Claim Rejections - 35 USC § 112
Claims 1-4 and 6-20 are rejected under 35 U.S.C. 112(b) or 35 U.S.C. 112 (pre-AIA ), second paragraph, as being indefinite for failing to particularly point out and distinctly claim the subject matter which the inventor or a joint inventor (or for applications subject to pre-AIA  35 U.S.C. 112, the applicant), regards as the invention.
Claims 1, 10, and 16 recite the limitation hardware sensors in the computer.  There is insufficient antecedent basis for this limitation in the claim, because no specific computer has previously been positively recited.  For the purpose of examination, the computer will be interpreted to mean a computer of the machine learning system
	The dependent claims are rejected for inheriting the indefiniteness of the claims upon which they depend.
Claim Rejections - 35 USC § 103
In the event the determination of the status of the application as subject to AIA  35 U.S.C. 102 and 103 (or as subject to pre-AIA  35 U.S.C. 102 and 103) is incorrect, any correction of the statutory basis for the rejection will not be considered a new ground of rejection if the prior art relied upon, and the rationale supporting the rejection, would be the same under either status.  
The following is a quotation of 35 U.S.C. 103 which forms the basis for all obviousness rejections set forth in this Office action:
A patent for a claimed invention may not be obtained, notwithstanding that the claimed invention is not identically disclosed as set forth in section 102, if the differences between the claimed invention and the prior art are such that the claimed invention as a whole would have been obvious before the effective filing date of the claimed invention to a person having ordinary skill in the art to which the claimed invention pertains. Patentability shall not be negated by the manner in which the invention was made.

The factual inquiries for establishing a background for determining obviousness under 35 U.S.C. 103 are summarized as follows:
1. Determining the scope and contents of the prior art.
2. Ascertaining the differences between the prior art and the claims at issue.

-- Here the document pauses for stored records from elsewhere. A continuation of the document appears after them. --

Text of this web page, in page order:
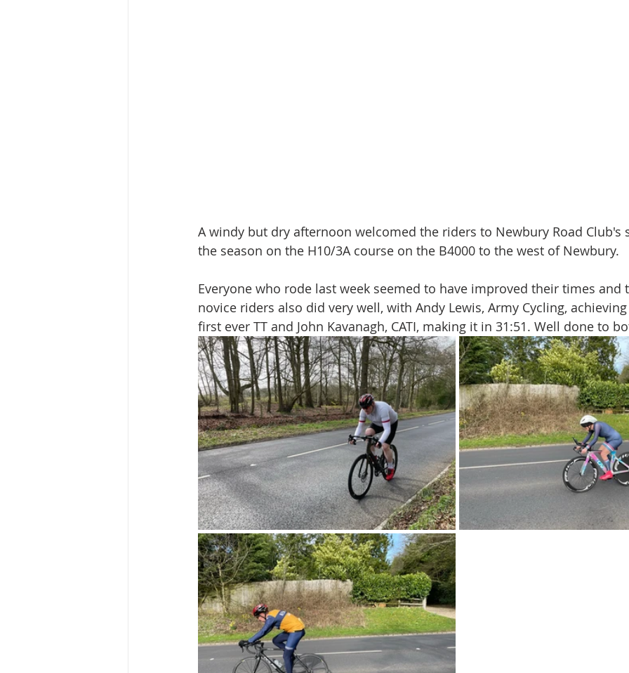
A windy but dry afternoon welcomed the riders to Newbury Road Club's
the season on the H10/3A course on the B4000 to the west of Newbury.
Everyone who rode last week seemed to have improved their times and
novice riders also did very well, with Andy Lewis, Army Cycling,
first ever TT and John Kavanagh, CATI, making it in 31:51. Well done to

3. Resolving the level of ordinary skill in the pertinent art.
4. Considering objective evidence present in the application indicating obviousness or nonobviousness.
This application currently names joint inventors. In considering patentability of the claims the examiner presumes that the subject matter of the various claims was commonly owned as of the effective filing date of the claimed invention(s) absent any evidence to the contrary.  Applicant is advised of the obligation under 37 CFR 1.56 to point out the inventor and effective filing dates of each claim that was not commonly owned as of the effective filing date of the later invention in order for the examiner to consider the applicability of 35 U.S.C. 102(b)(2)(C) for any potential 35 U.S.C. 102(a)(2) prior art against the later invention.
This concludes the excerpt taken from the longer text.